*** Opening of Supplied material ***

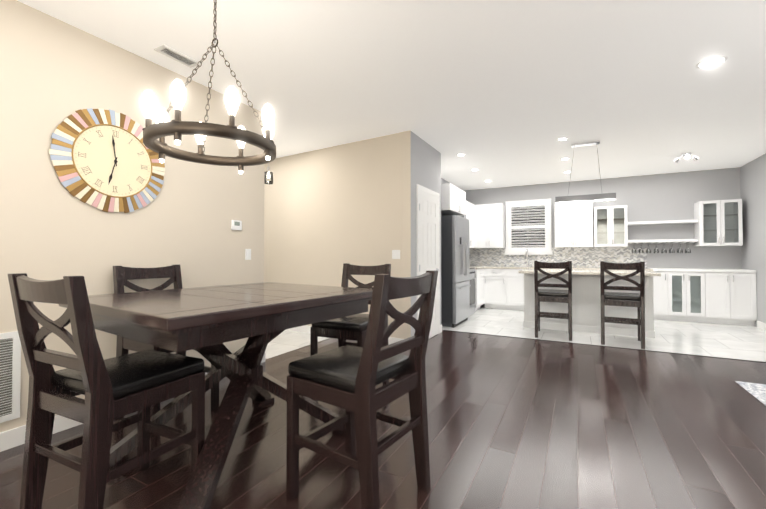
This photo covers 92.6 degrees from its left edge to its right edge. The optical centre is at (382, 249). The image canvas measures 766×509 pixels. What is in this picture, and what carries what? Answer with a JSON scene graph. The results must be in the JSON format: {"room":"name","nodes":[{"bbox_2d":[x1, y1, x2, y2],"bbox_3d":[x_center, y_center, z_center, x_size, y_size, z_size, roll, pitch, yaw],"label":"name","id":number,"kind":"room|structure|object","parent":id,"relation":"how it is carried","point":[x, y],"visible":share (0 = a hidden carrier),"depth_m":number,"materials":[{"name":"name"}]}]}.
{"room":"dining room","nodes":[
{"label":"dining room","id":0,"kind":"room"},
{"bbox_2d":[0,0,264,431],"bbox_3d":[-2.429,-0.173,2.050,0.120,2.740,4.550,0,-1,28],"label":"wall","id":1,"kind":"structure","parent":0,"point":[55,73],"depth_m":2.64,"materials":[{"name":"beige paint"}]},
{"bbox_2d":[0,331,20,422],"bbox_3d":[-2.369,0.761,2.010,0.012,0.530,0.560,0,-1,28],"label":"air vent grille","id":2,"kind":"object","parent":1,"relation":"attached to","point":[10,361],"visible":0.98,"depth_m":2.22,"materials":[{"name":"white metal"}]},
{"bbox_2d":[49,108,164,212],"bbox_3d":[-1.989,-0.654,2.711,0.038,0.759,0.756,0,-1,28],"label":"round clock","id":3,"kind":"object","parent":1,"relation":"attached to","point":[105,160],"visible":1,"depth_m":2.66,"materials":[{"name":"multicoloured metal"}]},
{"bbox_2d":[231,220,241,230],"bbox_3d":[-1.477,-0.249,3.692,0.022,0.100,0.120,0,-1,28],"label":"thermostat","id":4,"kind":"object","parent":1,"relation":"attached to","point":[236,224],"visible":1,"depth_m":3.68,"materials":[{"name":"white plastic"}]},
{"bbox_2d":[245,249,250,259],"bbox_3d":[-1.409,0.046,3.829,0.010,0.115,0.075,0,-1,28],"label":"light switch","id":5,"kind":"object","parent":1,"relation":"attached to","point":[247,254],"visible":1,"depth_m":3.82,"materials":[{"name":"white plastic"}]},
{"bbox_2d":[265,330,327,358],"bbox_3d":[-2.814,1.263,4.481,3.000,0.060,4.220,0,-1,28],"label":"floor","id":6,"kind":"structure","parent":0,"point":[284,341],"depth_m":4.90,"materials":[{"name":"beige tile"}]},
{"bbox_2d":[264,132,401,338],"bbox_3d":[-1.506,-0.117,5.840,4.230,2.740,0.120,-1,-1,32],"label":"wall","id":7,"kind":"structure","parent":0,"point":[329,212],"depth_m":5.25,"materials":[{"name":"beige paint"}]},
{"bbox_2d":[286,325,403,344],"bbox_3d":[-1.485,1.197,5.729,4.352,0.110,0.355,0,-1,28],"label":"baseboard","id":8,"kind":"structure","parent":7,"relation":"attached to","point":[306,329],"depth_m":5.50,"materials":[{"name":"white wood"}]},
{"bbox_2d":[392,250,399,258],"bbox_3d":[0.167,0.059,4.695,0.120,0.115,0.010,-1,-1,32],"label":"light switch","id":9,"kind":"object","parent":7,"relation":"attached to","point":[395,254],"visible":1,"depth_m":4.69,"materials":[{"name":"white plastic"}]},
{"bbox_2d":[0,330,765,508],"bbox_3d":[0.692,1.223,1.786,5.720,0.060,7.150,0,-1,28],"label":"floor","id":10,"kind":"structure","parent":0,"point":[518,423],"depth_m":2.27,"materials":[{"name":"brown wood"}]},
{"bbox_2d":[8,273,204,508],"bbox_3d":[-1.225,0.646,1.680,0.474,1.090,0.592,0,-1,25],"label":"chair","id":11,"kind":"object","parent":10,"relation":"on","point":[114,388],"visible":0.98,"depth_m":1.53,"materials":[{"name":"brown wood"}]},
{"bbox_2d":[0,352,265,451],"bbox_3d":[-2.368,1.141,2.023,0.032,0.110,4.534,0,-1,28],"label":"baseboard","id":12,"kind":"structure","parent":10,"relation":"on","point":[12,438],"depth_m":2.25,"materials":[{"name":"white wood"}]},
{"bbox_2d":[113,264,218,435],"bbox_3d":[-1.601,0.662,2.715,0.592,1.090,0.474,-1,-1,31],"label":"chair","id":13,"kind":"object","parent":10,"relation":"on","point":[122,275],"visible":0.29,"depth_m":2.74,"materials":[{"name":"brown wood"}]},
{"bbox_2d":[59,282,372,508],"bbox_3d":[-0.892,0.732,2.245,1.200,0.935,1.400,-1,-1,34],"label":"dining table","id":14,"kind":"object","parent":10,"relation":"on","point":[206,322],"visible":0.85,"depth_m":1.91,"materials":[{"name":"brown wood"}]},
{"bbox_2d":[310,263,390,399],"bbox_3d":[-0.260,0.668,3.140,0.474,1.090,0.592,0,-1,24],"label":"chair","id":15,"kind":"object","parent":10,"relation":"on","point":[342,330],"visible":0.46,"depth_m":2.97,"materials":[{"name":"brown wood"}]},
{"bbox_2d":[286,270,437,508],"bbox_3d":[-0.099,0.648,1.798,0.592,1.090,0.474,-1,-1,35],"label":"chair","id":16,"kind":"object","parent":10,"relation":"on","point":[348,378],"visible":1,"depth_m":1.68,"materials":[{"name":"brown wood"}]},
{"bbox_2d":[444,330,765,362],"bbox_3d":[2.899,1.234,4.662,4.420,0.004,0.024,0,-1,28],"label":"threshold strip","id":17,"kind":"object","parent":10,"relation":"on","point":[610,346],"depth_m":4.62,"materials":[{"name":"brown wood"}]},
{"bbox_2d":[735,381,765,405],"bbox_3d":[3.576,1.201,2.740,1.180,0.012,0.800,0,-1,28],"label":"rug","id":18,"kind":"object","parent":10,"relation":"on","point":[757,391],"visible":1,"depth_m":3.15,"materials":[{"name":"white fabric"}]},
{"bbox_2d":[17,0,765,189],"bbox_3d":[0.141,-1.575,3.990,9.020,0.120,10.750,0,-1,28],"label":"ceiling","id":19,"kind":"structure","parent":0,"point":[503,93],"depth_m":3.15,"materials":[{"name":"white paint"}]},
{"bbox_2d":[154,44,200,67],"bbox_3d":[-1.619,-1.525,2.892,0.130,0.012,0.300,0,-1,28],"label":"ceiling vent","id":20,"kind":"object","parent":19,"relation":"in","point":[173,54],"visible":1,"depth_m":2.88,"materials":[{"name":"white metal"}]},
{"bbox_2d":[141,0,275,173],"bbox_3d":[-0.921,-1.012,2.003,0.650,1.063,0.650,0,-1,28],"label":"ring chandelier","id":21,"kind":"object","parent":19,"relation":"hanging from","point":[163,127],"visible":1,"depth_m":1.83,"materials":[{"name":"brown metal"}]},
{"bbox_2d":[264,163,272,184],"bbox_3d":[-1.596,-1.210,5.105,0.130,0.574,0.130,0,-1,28],"label":"pendant light","id":22,"kind":"object","parent":19,"relation":"hanging from","point":[268,174],"visible":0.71,"depth_m":5.08,"materials":[{"name":"silver metal"}]},
{"bbox_2d":[557,137,567,140],"bbox_3d":[2.426,-1.496,4.943,0.140,0.008,0.140,0,-1,28],"label":"recessed light","id":23,"kind":"object","parent":19,"relation":"in","point":[562,139],"visible":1,"depth_m":4.95,"materials":[{"name":"white"}]},
{"bbox_2d":[571,140,599,154],"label":"light","id":24,"kind":"object","parent":19,"relation":"hanging from","point":[597,142],"depth_m":5.10,"materials":[{"name":"silver metal"}]},
{"bbox_2d":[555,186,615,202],"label":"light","id":25,"kind":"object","parent":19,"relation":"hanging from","point":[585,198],"depth_m":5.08,"materials":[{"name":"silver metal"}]},
{"bbox_2d":[674,152,698,162],"bbox_3d":[4.671,-1.429,5.613,0.304,0.121,0.286,0,-1,28],"label":"spotlight fixture","id":26,"kind":"object","parent":19,"relation":"attached to","point":[687,155],"visible":1,"depth_m":5.61,"materials":[{"name":"silver metal"}]},
{"bbox_2d":[696,55,727,68],"bbox_3d":[2.673,-1.525,2.978,0.194,0.008,0.194,0,-1,28],"label":"recessed light","id":27,"kind":"object","parent":19,"relation":"in","point":[711,62],"visible":1,"depth_m":2.97,"materials":[{"name":"white"}]},
{"bbox_2d":[402,130,440,338],"bbox_3d":[0.363,-0.126,5.237,0.580,2.740,1.160,0,-1,28],"label":"wall","id":28,"kind":"structure","parent":0,"point":[421,162],"depth_m":4.66,"materials":[{"name":"grey paint"}]},
{"bbox_2d":[416,184,439,337],"bbox_3d":[0.659,0.195,5.115,0.053,2.095,0.850,0,-1,28],"label":"door","id":29,"kind":"structure","parent":28,"relation":"attached to","point":[428,226],"depth_m":5.14,"materials":[{"name":"white wood"}]},
{"bbox_2d":[441,178,463,190],"bbox_3d":[0.901,-0.099,6.995,0.120,2.740,4.530,0,-1,28],"label":"wall","id":30,"kind":"structure","parent":0,"point":[443,181],"depth_m":7.59,"materials":[{"name":"grey paint"}]},
{"bbox_2d":[441,183,460,214],"bbox_3d":[0.927,-0.855,6.261,0.618,0.431,0.517,0,-1,28],"label":"upper cabinet","id":31,"kind":"object","parent":30,"relation":"attached to","point":[450,194],"depth_m":5.99,"materials":[{"name":"white wood"}]},
{"bbox_2d":[441,191,464,215],"bbox_3d":[1.125,-0.850,6.634,0.618,0.431,0.518,0,-1,28],"label":"upper cabinet","id":32,"kind":"object","parent":30,"relation":"attached to","point":[462,192],"depth_m":6.59,"materials":[{"name":"white wood"}]},
{"bbox_2d":[457,195,468,218],"bbox_3d":[1.361,-0.750,7.254,0.452,0.611,0.760,0,-1,28],"label":"upper cabinet","id":33,"kind":"object","parent":30,"relation":"attached to","point":[466,215],"depth_m":7.80,"materials":[{"name":"white wood"}]},
{"bbox_2d":[469,202,476,246],"bbox_3d":[1.848,-0.543,8.240,0.384,0.996,0.550,0,-1,28],"label":"upper cabinet","id":34,"kind":"object","parent":30,"relation":"attached to","point":[472,208],"depth_m":8.25,"materials":[{"name":"white wood"}]},
{"bbox_2d":[464,167,740,304],"bbox_3d":[4.249,-0.088,7.713,5.120,2.740,0.120,0,-1,28],"label":"wall","id":35,"kind":"structure","parent":0,"point":[666,196],"depth_m":7.06,"materials":[{"name":"grey paint"}]},
{"bbox_2d":[477,204,492,246],"bbox_3d":[2.322,-0.540,8.449,0.373,0.996,0.395,0,-1,28],"label":"upper cabinet","id":36,"kind":"object","parent":35,"relation":"attached to","point":[484,236],"depth_m":8.30,"materials":[{"name":"white wood"}]},
{"bbox_2d":[489,203,504,246],"bbox_3d":[2.560,-0.541,8.349,0.372,0.996,0.350,0,-1,28],"label":"upper cabinet","id":37,"kind":"object","parent":35,"relation":"attached to","point":[496,210],"depth_m":8.18,"materials":[{"name":"white wood"}]},
{"bbox_2d":[505,198,552,254],"bbox_3d":[3.229,-0.502,8.154,0.990,1.220,0.065,0,-1,28],"label":"window shutters","id":38,"kind":"object","parent":35,"relation":"attached to","point":[528,224],"visible":1,"depth_m":8.15,"materials":[{"name":"white wood"}]},
{"bbox_2d":[469,247,646,267],"bbox_3d":[3.557,0.159,8.005,3.620,0.412,0.007,0,-1,28],"label":"backsplash","id":39,"kind":"structure","parent":35,"relation":"attached to","point":[585,256],"depth_m":7.78,"materials":[{"name":"tile"}]},
{"bbox_2d":[555,203,576,246],"bbox_3d":[3.831,-0.512,7.673,0.405,0.916,0.350,0,-1,28],"label":"upper cabinet","id":40,"kind":"object","parent":35,"relation":"attached to","point":[565,213],"depth_m":7.52,"materials":[{"name":"white wood"}]},
{"bbox_2d":[577,201,596,246],"bbox_3d":[4.117,-0.514,7.521,0.472,0.916,0.350,0,-1,28],"label":"upper cabinet","id":41,"kind":"object","parent":35,"relation":"attached to","point":[587,224],"depth_m":7.35,"materials":[{"name":"white wood"}]},
{"bbox_2d":[628,219,697,252],"bbox_3d":[5.267,-0.241,6.956,1.060,0.608,0.260,0,-1,28],"label":"floating shelves","id":42,"kind":"object","parent":35,"relation":"attached to","point":[658,241],"visible":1,"depth_m":6.88,"materials":[{"name":"white wood"}]},
{"bbox_2d":[442,305,765,361],"bbox_3d":[3.417,1.290,6.255,5.100,0.060,3.300,0,-1,28],"label":"floor","id":43,"kind":"structure","parent":0,"point":[742,342],"depth_m":5.33,"materials":[{"name":"white tile"}]},
{"bbox_2d":[441,215,470,327],"bbox_3d":[1.090,0.352,6.418,0.743,1.820,0.850,0,-1,28],"label":"fridge","id":44,"kind":"object","parent":43,"relation":"on","point":[455,286],"visible":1,"depth_m":5.99,"materials":[{"name":"silver metal"}]},
{"bbox_2d":[470,268,476,314],"bbox_3d":[1.445,0.764,7.192,0.638,1.020,0.760,0,-1,28],"label":"range","id":45,"kind":"object","parent":43,"relation":"on","point":[472,291],"visible":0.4,"depth_m":7.21,"materials":[{"name":"silver metal"}]},
{"bbox_2d":[474,269,485,310],"bbox_3d":[1.808,0.844,7.845,0.664,0.880,0.707,0,-1,28],"label":"base cabinet","id":46,"kind":"object","parent":43,"relation":"on","point":[480,282],"depth_m":7.72,"materials":[{"name":"white wood"}]},
{"bbox_2d":[470,266,485,268],"bbox_3d":[1.787,0.384,7.843,0.624,0.040,0.672,0,-1,28],"label":"countertop","id":47,"kind":"structure","parent":46,"relation":"on","point":[476,267],"depth_m":7.90,"materials":[{"name":"beige stone"}]},
{"bbox_2d":[486,269,509,309],"bbox_3d":[2.572,0.848,8.143,0.534,0.880,0.662,0,-1,28],"label":"base cabinet","id":48,"kind":"object","parent":43,"relation":"on","point":[497,280],"depth_m":7.88,"materials":[{"name":"white wood"}]},
{"bbox_2d":[486,265,581,268],"bbox_3d":[3.416,0.382,7.717,3.620,0.040,0.623,0,-1,28],"label":"countertop","id":49,"kind":"structure","parent":48,"relation":"on","point":[527,266],"depth_m":7.82,"materials":[{"name":"beige stone"}]},
{"bbox_2d":[510,269,523,310],"bbox_3d":[2.979,0.846,7.952,0.595,0.880,0.619,0,-1,28],"label":"base cabinet","id":50,"kind":"object","parent":43,"relation":"on","point":[516,279],"depth_m":7.71,"materials":[{"name":"white wood"}]},
{"bbox_2d":[534,261,571,340],"bbox_3d":[2.475,0.701,5.319,0.474,1.090,0.592,0,-1,26],"label":"stool","id":51,"kind":"object","parent":43,"relation":"on","point":[552,295],"visible":1,"depth_m":5.14,"materials":[{"name":"brown wood"}]},
{"bbox_2d":[523,273,654,337],"bbox_3d":[3.220,0.814,5.868,1.744,0.880,0.724,0,-1,28],"label":"kitchen island","id":52,"kind":"object","parent":43,"relation":"on","point":[586,304],"depth_m":5.53,"materials":[{"name":"white paint"}]},
{"bbox_2d":[518,269,660,276],"bbox_3d":[3.213,0.353,5.862,1.840,0.042,1.010,0,-1,28],"label":"island countertop","id":53,"kind":"structure","parent":52,"relation":"on","point":[589,273],"depth_m":5.54,"materials":[{"name":"beige stone"}]},
{"bbox_2d":[600,261,644,348],"bbox_3d":[3.182,0.694,4.887,0.474,1.090,0.592,-1,-1,31],"label":"stool","id":54,"kind":"object","parent":43,"relation":"on","point":[637,300],"visible":1,"depth_m":4.71,"materials":[{"name":"brown wood"}]},
{"bbox_2d":[645,269,657,319],"bbox_3d":[4.880,0.830,6.942,0.430,0.880,0.619,0,-1,28],"label":"base cabinet","id":55,"kind":"object","parent":43,"relation":"on","point":[655,278],"depth_m":6.58,"materials":[{"name":"white wood"}]},
{"bbox_2d":[658,269,673,320],"bbox_3d":[5.112,0.829,6.818,0.325,0.880,0.619,0,-1,28],"label":"base cabinet","id":56,"kind":"object","parent":43,"relation":"on","point":[665,281],"depth_m":6.52,"materials":[{"name":"white wood"}]},
{"bbox_2d":[674,269,709,322],"bbox_3d":[5.430,0.826,6.650,0.625,0.880,0.619,0,-1,28],"label":"base cabinet","id":57,"kind":"object","parent":43,"relation":"on","point":[691,286],"depth_m":6.35,"materials":[{"name":"white wood"}]},
{"bbox_2d":[706,269,756,325],"bbox_3d":[5.914,0.822,6.392,0.703,0.880,0.619,0,-1,28],"label":"base cabinet","id":58,"kind":"object","parent":43,"relation":"on","point":[715,296],"depth_m":6.10,"materials":[{"name":"white wood"}]},
{"bbox_2d":[740,153,765,326],"bbox_3d":[4.000,-0.175,1.918,0.120,2.740,10.350,0,-1,28],"label":"wall","id":59,"kind":"structure","parent":0,"point":[753,196],"depth_m":5.96,"materials":[{"name":"grey paint"}]},
{"bbox_2d":[757,321,765,330],"bbox_3d":[3.789,1.136,1.642,0.014,0.110,9.700,0,-1,28],"label":"baseboard","id":60,"kind":"structure","parent":59,"relation":"attached to","point":[761,325],"depth_m":5.78,"materials":[{"name":"white wood"}]}
]}

*** Close of Supplied material ***

A single number is required: how many lines in these records contain "dining".

Response to this task — 3